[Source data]
*** Block opens ***
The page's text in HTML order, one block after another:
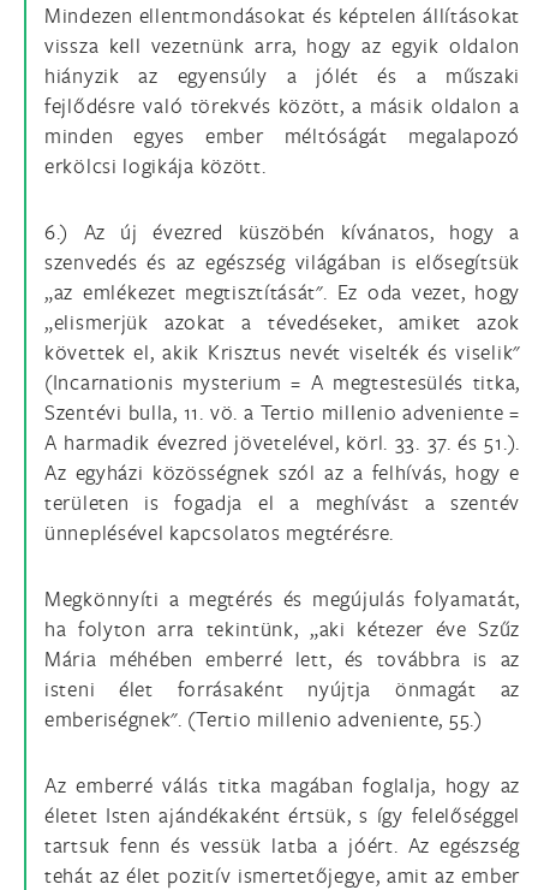
Mindezen ellentmondásokat és képtelen állításokat
vissza kell vezetnünk arra, hogy az egyik oldalon
hiányzik az egyensúly a jólét és a műszaki
fejlődésre való törekvés között, a másik oldalon a
minden egyes ember méltóságát megalapozó
erkölcsi logikája között.
6.) Az új évezred küszöbén kívánatos, hogy a
szenvedés és az egészség világában is elősegítsük
„az emlékezet megtisztítását". Ez oda vezet, hogy
„elismerjük azokat a tévedéseket, amiket azok
követtek el, akik Krisztus nevét viselték és viselik"
(Incarnationis mysterium = A megtestesülés titka,
Szentévi bulla, 11. vö. a Tertio millenio adveniente =
A harmadik évezred jövetelével, körl. 33. 37. és 51.).
Az egyházi közösségnek szól az a felhívás, hogy e
területen is fogadja el a meghívást a szentév
ünneplésével kapcsolatos megtérésre.
Megkönnyíti a megtérés és megújulás folyamatát,
ha folyton arra tekintünk, „aki kétezer éve Szűz
Mária méhében emberré lett, és továbbra is az
isteni élet forrásaként nyújtja önmagát az
emberiségnek". (Tertio millenio adveniente, 55.)
Az emberré válás titka magában foglalja, hogy az
életet Isten ajándékaként értsük, s így felelőséggel
tartsuk fenn és vessük latba a jóért. Az egészség
tehát az élet pozitív ismertetőjegye, amit az ember
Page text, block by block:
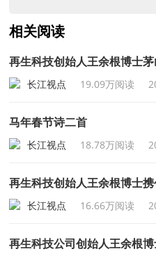
相关阅读
再生科技创始人王余根博士
长江视点 19.09万阅读
马年春节诗二首
长江视点 18.78万阅读
再生科技创始人王余根博士
长江视点 16.66万阅读
再生科技公司创始人王余根
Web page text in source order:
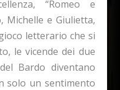
“Romeo e
Michelle e Giulietta,
letterario che si
le vicende dei due
Bardo diventano
solo un sentimento
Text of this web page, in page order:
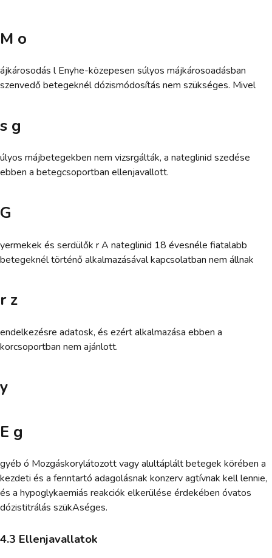
M o
ájkárosodás l Enyhe-közepesen súlyos májkárosoadásban
szenvedő betegeknél dózismódosítás nem szükséges. Mivel
s g
úlyos májbetegekben nem vizsrgálták, a nateglinid szedése
ebben a betegcsoportban ellenjavallott.
G
yermekek és serdülők r A nateglinid 18 évesnéle fiatalabb
betegeknél történő alkalmazásával kapcsolatban nem állnak
r z
endelkezésre adatosk, és ezért alkalmazása ebben a
korcsoportban nem ajánlott.
y
E g
gyéb ó Mozgáskorylátozott vagy alultáplált betegek körében a
kezdeti és a fenntartó adagolásnak konzerv agtívnak kell lennie,
és a hypoglykaemiás reakciók elkerülése érdekében óvatos
dózistitrálás szükAséges.
4.3 Ellenjavallatok
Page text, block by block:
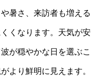
暑さ、来訪者も増える
くなります。天気が安
が穏やかな日を選ぶこ
より鮮明に見えます。
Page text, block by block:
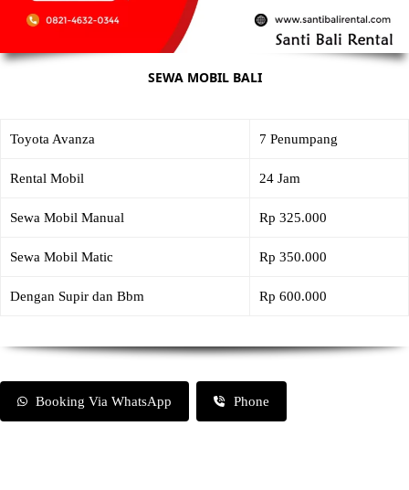
SEWA MOBIL BALI
Toyota Avanza 7 Penumpang
Rental Mobil 24 Jam
Sewa Mobil Manual Rp 325.000
Sewa Mobil Matic Rp 350.000
Dengan Supir dan Bbm Rp 600.000
Booking Via WhatsApp Phone
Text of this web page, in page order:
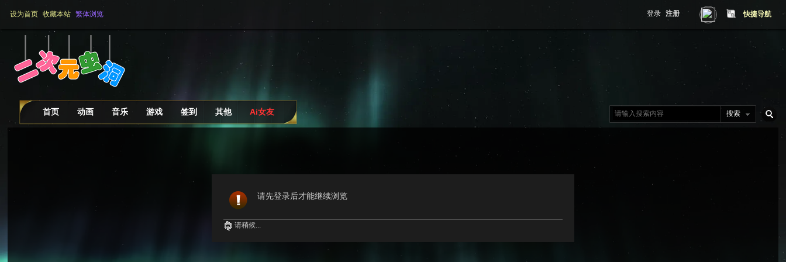
设为首页 收藏本站 繁体浏览 快捷导航
登录 注册
搜索
首页 动画 音乐 游戏 签到 其他 Ai女友
请先登录后才能继续浏览
请稍候...
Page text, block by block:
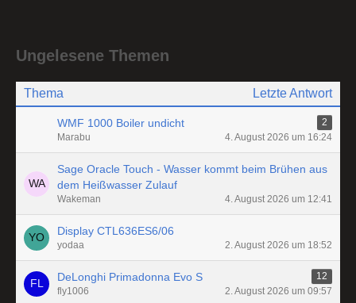
Ungelesene Themen
Thema Letzte Antwort
WMF 1000 Boiler undicht
2
Marabu
4. August 2026 um 16:24
Sage Oracle Touch - Wasser kommt beim Brühen aus
dem Heißwasser Zulauf
Wakeman 4. August 2026 um 12:41
Display CTL636ES6/06
yodaa 2. August 2026 um 18:52
DeLonghi Primadonna Evo S
12
fly1006
2. August 2026 um 09:57
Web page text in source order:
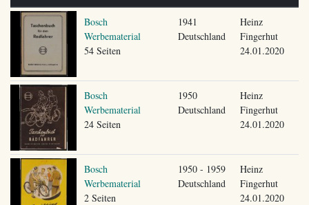
Bosch
Werbematerial
54 Seiten
1941
Deutschland
Heinz
Fingerhut
24.01.2020
Bosch
Werbematerial
24 Seiten
1950
Deutschland
Heinz
Fingerhut
24.01.2020
Bosch
Werbematerial
2 Seiten
1950 - 1959
Deutschland
Heinz
Fingerhut
24.01.2020
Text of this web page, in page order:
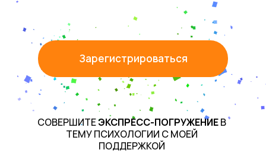
СОВЕРШИТЕЭКСПРЕСС-ПОГРУЖЕНИЕВ
ТЕМУ ПСИХОЛОГИИ С МОЕЙ
ПОДДЕРЖКОЙ
Зарегистрироваться
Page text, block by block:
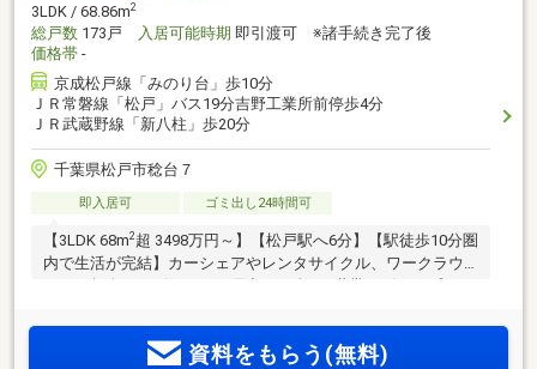
3LDK / 68.86m2
総戸数 173戸 入居可能時期 即引渡可 ※諸手続き完了後
価格帯 -
京成松戸線「みのり台」歩10分
ＪＲ常磐線「松戸」バス19分吉野工業所前停歩4分
ＪＲ武蔵野線「新八柱」歩20分
千葉県松戸市稔台７
即入居可 ゴミ出し24時間可
【3LDK 68m2超 3498万円～】【松戸駅へ6分】【駅徒歩10分圏
内で生活が完結】カーシェアやレンタサイクル、ワークラウ
公開中！
資料をもらう(無料)
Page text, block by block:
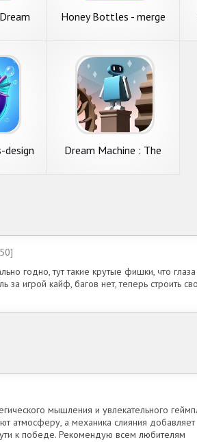
Honey Bottles - merge
design
Dream Machine : The
годно, тут такие крутые фишки, что
за игрой кайф, багов нет, теперь строить
мышления и увлекательного
атмосферу, а механика слияния добавляет
к победе. Рекомендую всем любителям
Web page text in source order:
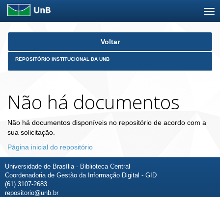
Skip
Voltar
REPOSITÓRIO INSTITUCIONAL DA UNB
Não há documentos
Não há documentos disponíveis no repositório de acordo com a
sua solicitação.
Página inicial do repositório
Universidade de Brasília - Biblioteca Central
Coordenadoria de Gestão da Informação Digital - GID
(61) 3107-2683
repositorio@unb.br
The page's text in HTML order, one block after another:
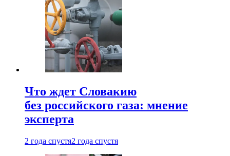
Что ждет Словакию
без российского газа: мнение
эксперта
2 года спустя2 года спустя
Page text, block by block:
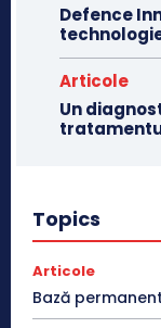
Defence
Articole
Un
Topics
Articole
Bază
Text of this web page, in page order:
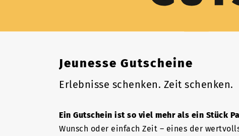
Jeunesse Gutscheine
Erlebnisse schenken. Zeit schenken.
Ein Gutschein ist so viel mehr als ein Stück
Wunsch oder einfach Zeit – eines der
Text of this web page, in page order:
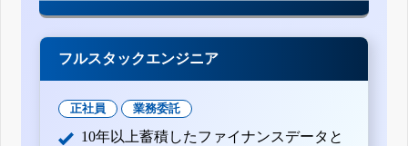
フルスタックエンジニア
正社員 業務委託
10年以上蓄積したファイナンスデータと
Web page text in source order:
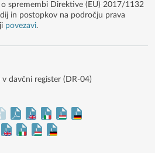
spremembi Direktive (EU) 2017/1132
in postopkov na področju prava
povezavi.
v davčni register (DR-04)
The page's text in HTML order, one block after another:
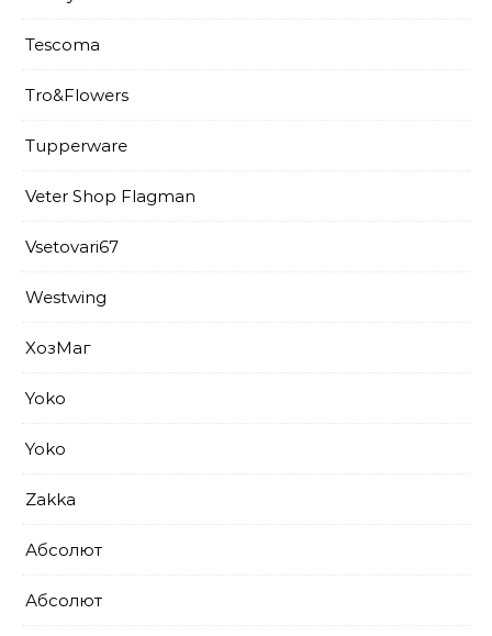
Tescoma
Tro&Flowers
Tupperware
Veter Shop Flagman
Vsetovari67
Westwing
XoзМаг
Yoko
Yoko
Zakka
Абсолют
Абсолют
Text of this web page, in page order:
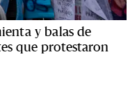
y balas de
que protestaron
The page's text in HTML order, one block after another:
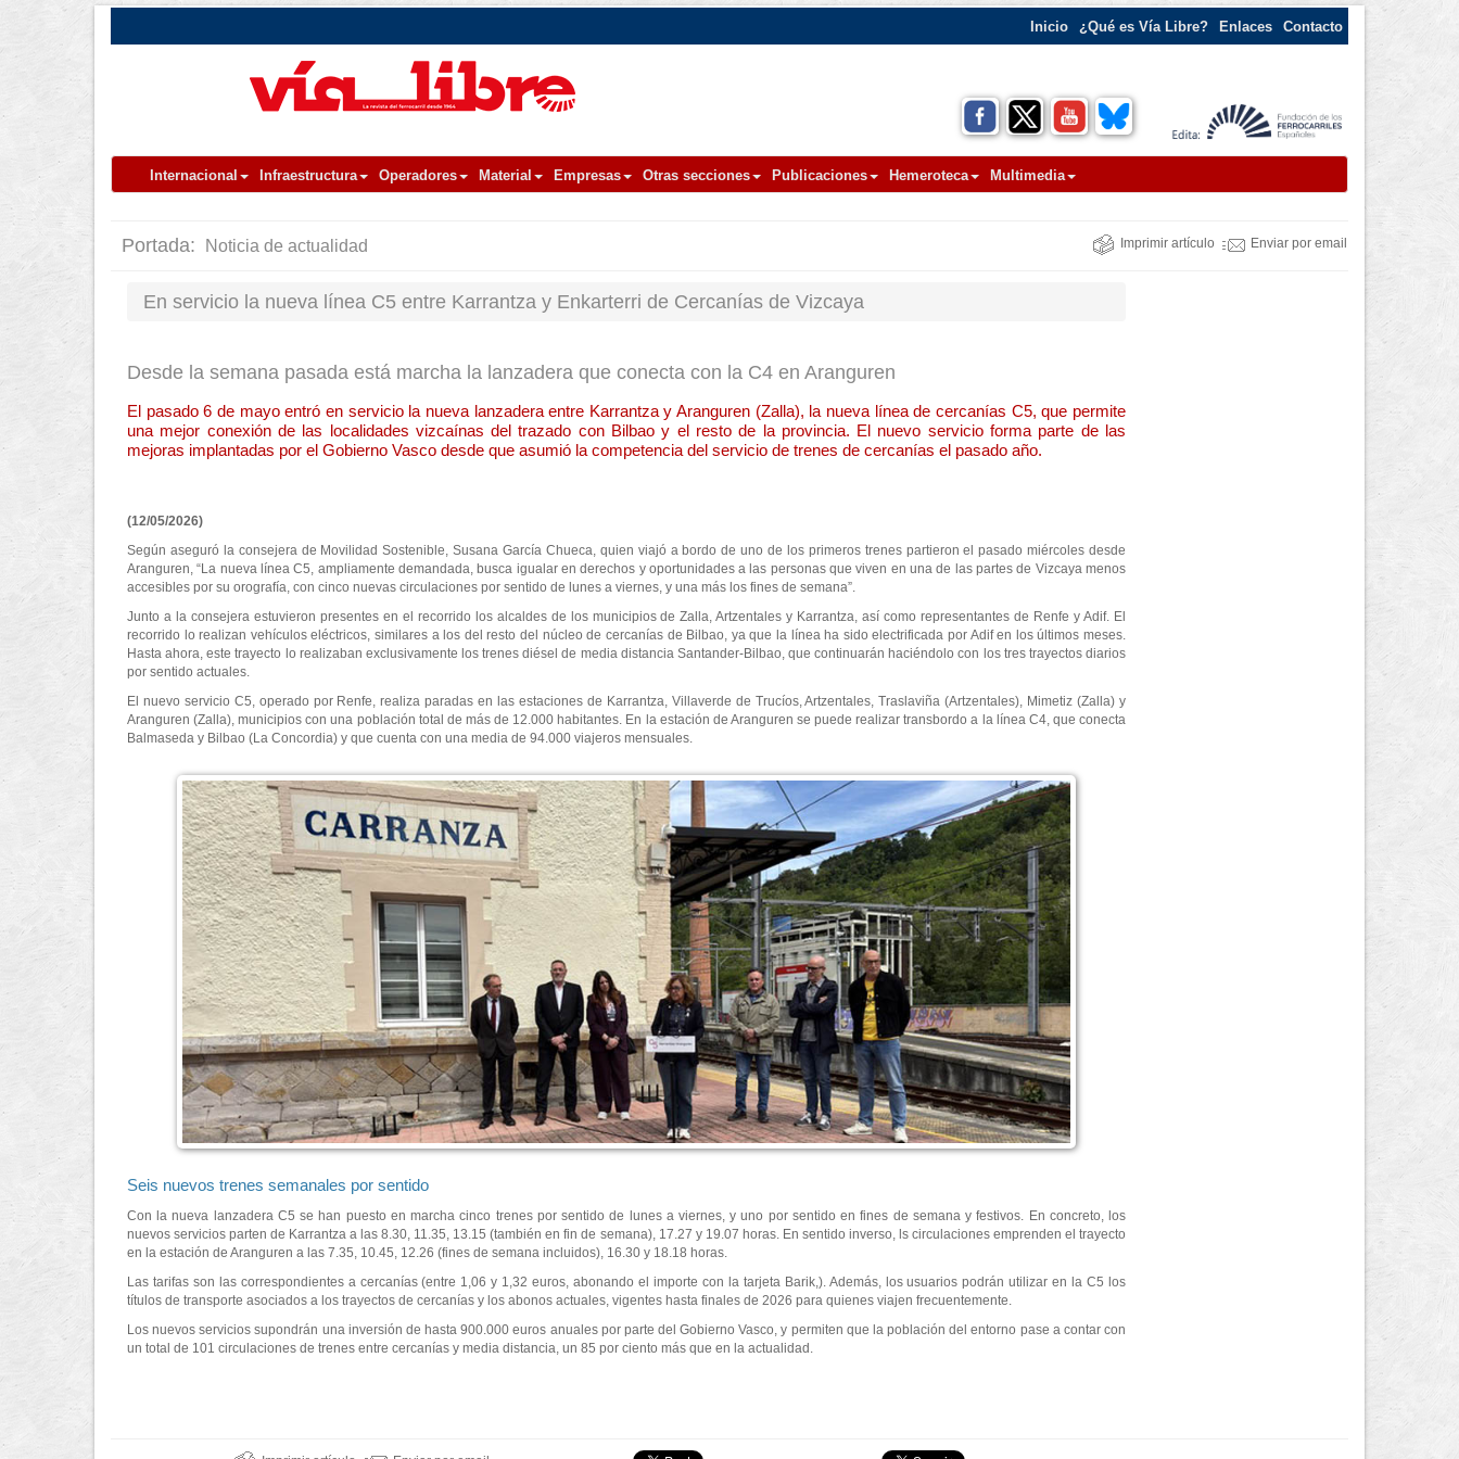
Inicio ¿Qué es Vía Libre? Enlaces Contacto
Internacional Infraestructura Operadores Material Empresas Otras secciones Publicaciones Hemeroteca Multimedia
Portada: Noticia de actualidad Imprimir artículo Enviar por email
En servicio la nueva línea C5 entre Karrantza y Enkarterri de Cercanías de Vizcaya
Desde la semana pasada está marcha la lanzadera que conecta con la C4 en Aranguren
El pasado 6 de mayo entró en servicio la nueva lanzadera entre Karrantza y Aranguren (Zalla), la nueva línea de cercanías C5, que permite
una mejor conexión de las localidades vizcaínas del trazado con Bilbao y el resto de la provincia. El nuevo servicio forma parte de las
mejoras implantadas por el Gobierno Vasco desde que asumió la competencia del servicio de trenes de cercanías el pasado año.
(12/05/2026)
Según aseguró la consejera de Movilidad Sostenible, Susana García Chueca, quien viajó a bordo de uno de los primeros trenes partieron el pasado miércoles desde
Aranguren, “La nueva línea C5, ampliamente demandada, busca igualar en derechos y oportunidades a las personas que viven en una de las partes de Vizcaya menos
accesibles por su orografía, con cinco nuevas circulaciones por sentido de lunes a viernes, y una más los fines de semana”.
Junto a la consejera estuvieron presentes en el recorrido los alcaldes de los municipios de Zalla, Artzentales y Karrantza, así como representantes de Renfe y Adif. El
recorrido lo realizan vehículos eléctricos, similares a los del resto del núcleo de cercanías de Bilbao, ya que la línea ha sido electrificada por Adif en los últimos meses.
Hasta ahora, este trayecto lo realizaban exclusivamente los trenes diésel de media distancia Santander-Bilbao, que continuarán haciéndolo con los tres trayectos diarios
por sentido actuales.
El nuevo servicio C5, operado por Renfe, realiza paradas en las estaciones de Karrantza, Villaverde de Trucíos, Artzentales, Traslaviña (Artzentales), Mimetiz (Zalla) y
Aranguren (Zalla), municipios con una población total de más de 12.000 habitantes. En la estación de Aranguren se puede realizar transbordo a la línea C4, que conecta
Balmaseda y Bilbao (La Concordia) y que cuenta con una media de 94.000 viajeros mensuales.
Seis nuevos trenes semanales por sentido
Con la nueva lanzadera C5 se han puesto en marcha cinco trenes por sentido de lunes a viernes, y uno por sentido en fines de semana y festivos. En concreto, los
nuevos servicios parten de Karrantza a las 8.30, 11.35, 13.15 (también en fin de semana), 17.27 y 19.07 horas. En sentido inverso, ls circulaciones emprenden el trayecto
en la estación de Aranguren a las 7.35, 10.45, 12.26 (fines de semana incluidos), 16.30 y 18.18 horas.
Las tarifas son las correspondientes a cercanías (entre 1,06 y 1,32 euros, abonando el importe con la tarjeta Barik,). Además, los usuarios podrán utilizar en la C5 los
títulos de transporte asociados a los trayectos de cercanías y los abonos actuales, vigentes hasta finales de 2026 para quienes viajen frecuentemente.
Los nuevos servicios supondrán una inversión de hasta 900.000 euros anuales por parte del Gobierno Vasco, y permiten que la población del entorno pase a contar con
un total de 101 circulaciones de trenes entre cercanías y media distancia, un 85 por ciento más que en la actualidad.
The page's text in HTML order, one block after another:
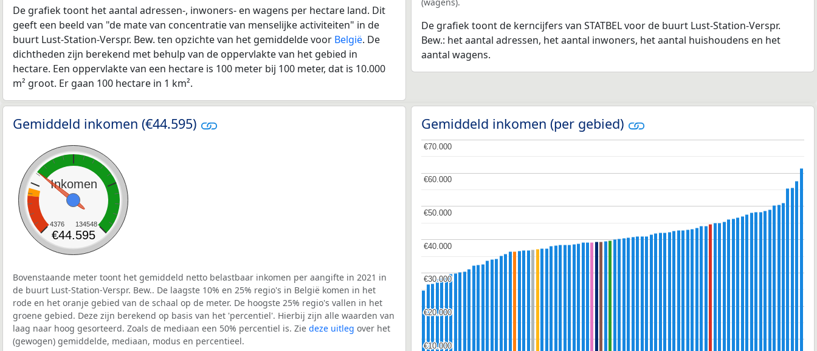
De grafiek toont het aantal adressen-, inwoners- en wagens per hectare land. Dit
geeft een beeld van "de mate van concentratie van menselijke activiteiten" in de
buurt Lust-Station-Verspr. Bew. ten opzichte van het gemiddelde voor België. De
dichtheden zijn berekend met behulp van de oppervlakte van het gebied in
hectare. Een oppervlakte van een hectare is 100 meter bij 100 meter, dat is 10.000
m² groot. Er gaan 100 hectare in 1 km².
(wagens).
De grafiek toont de kerncijfers van STATBEL voor de buurt Lust-Station-Verspr.
Bew.: het aantal adressen, het aantal inwoners, het aantal huishoudens en het
aantal wagens.
Gemiddeld inkomen (€44.595)
Inkomen
4376 134548
€44.595
Bovenstaande meter toont het gemiddeld netto belastbaar inkomen per aangifte in 2021 in
de buurt Lust-Station-Verspr. Bew.. De laagste 10% en 25% regio's in België komen in het
rode en het oranje gebied van de schaal op de meter. De hoogste 25% regio's vallen in het
groene gebied. Deze zijn berekend op basis van het 'percentiel'. Hierbij zijn alle waarden van
laag naar hoog gesorteerd. Zoals de mediaan een 50% percentiel is. Zie deze uitleg over het
(gewogen) gemiddelde, mediaan, modus en percentieel.
Gemiddeld inkomen (per gebied)
€10.000
€10.000
€20.000
€20.000
€30.000
€30.000
€40.000
€40.000
€50.000
€50.000
€60.000
€60.000
€70.000
€70.000
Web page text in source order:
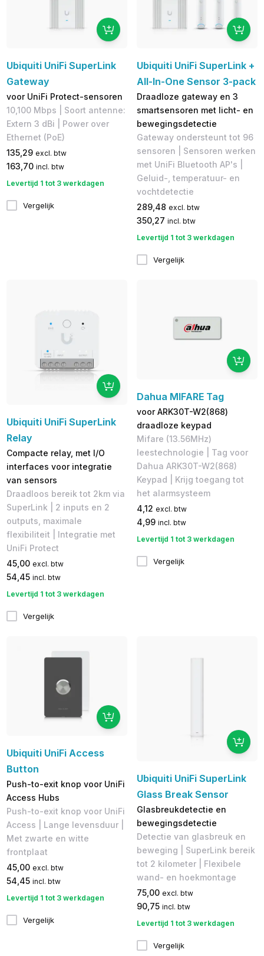
Ubiquiti UniFi SuperLink
Gateway
voor UniFi Protect-sensoren
10,100 Mbps | Soort antenne:
Extern 3 dBi | Power over
Ethernet (PoE)
135,29 excl. btw
163,70 incl. btw
Levertijd 1 tot 3 werkdagen
Vergelijk
Ubiquiti UniFi SuperLink +
All-In-One Sensor 3-pack
Draadloze gateway en 3
smartsensoren met licht- en
bewegingsdetectie
Gateway ondersteunt tot 96
sensoren | Sensoren werken
met UniFi Bluetooth AP's |
Geluid-, temperatuur- en
vochtdetectie
289,48 excl. btw
350,27 incl. btw
Levertijd 1 tot 3 werkdagen
Vergelijk
Ubiquiti UniFi SuperLink
Relay
Compacte relay, met I/O
interfaces voor integratie
van sensors
Draadloos bereik tot 2km via
SuperLink | 2 inputs en 2
outputs, maximale
flexibiliteit | Integratie met
UniFi Protect
45,00 excl. btw
54,45 incl. btw
Levertijd 1 tot 3 werkdagen
Vergelijk
Dahua MIFARE Tag
voor ARK30T-W2(868)
draadloze keypad
Mifare (13.56MHz)
leestechnologie | Tag voor
Dahua ARK30T-W2(868)
Keypad | Krijg toegang tot
het alarmsysteem
4,12 excl. btw
4,99 incl. btw
Levertijd 1 tot 3 werkdagen
Vergelijk
Ubiquiti UniFi Access
Button
Push-to-exit knop voor UniFi
Access Hubs
Push-to-exit knop voor UniFi
Access | Lange levensduur |
Met zwarte en witte
frontplaat
45,00 excl. btw
54,45 incl. btw
Levertijd 1 tot 3 werkdagen
Vergelijk
Ubiquiti UniFi SuperLink
Glass Break Sensor
Glasbreukdetectie en
bewegingsdetectie
Detectie van glasbreuk en
beweging | SuperLink bereik
tot 2 kilometer | Flexibele
wand- en hoekmontage
75,00 excl. btw
90,75 incl. btw
Levertijd 1 tot 3 werkdagen
Vergelijk
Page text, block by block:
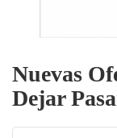
Nuevas
Dejar
*** Block closes ***
### Task item
Your task is to say how many lines in the entries above contain the word "gemiddelde". Please write only the number.

### Expected answer
2